• _Activity_:
The answer must be one number: how many lines in the data below include the string "with".

________________________

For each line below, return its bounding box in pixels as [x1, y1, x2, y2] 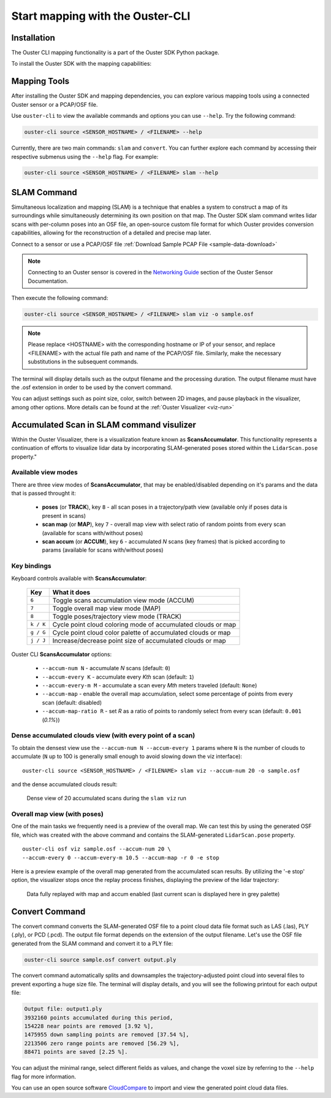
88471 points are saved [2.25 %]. [24, 1048, 128, 1056]
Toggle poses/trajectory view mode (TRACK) [52, 612, 182, 621]
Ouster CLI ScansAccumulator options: [11, 651, 112, 658]
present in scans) [42, 512, 86, 519]
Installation [11, 33, 55, 43]
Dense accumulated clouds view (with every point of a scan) [11, 731, 196, 740]
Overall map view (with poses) [11, 810, 104, 819]
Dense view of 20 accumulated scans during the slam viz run [26, 795, 187, 802]

________________________

• _Answer to this problem_:
2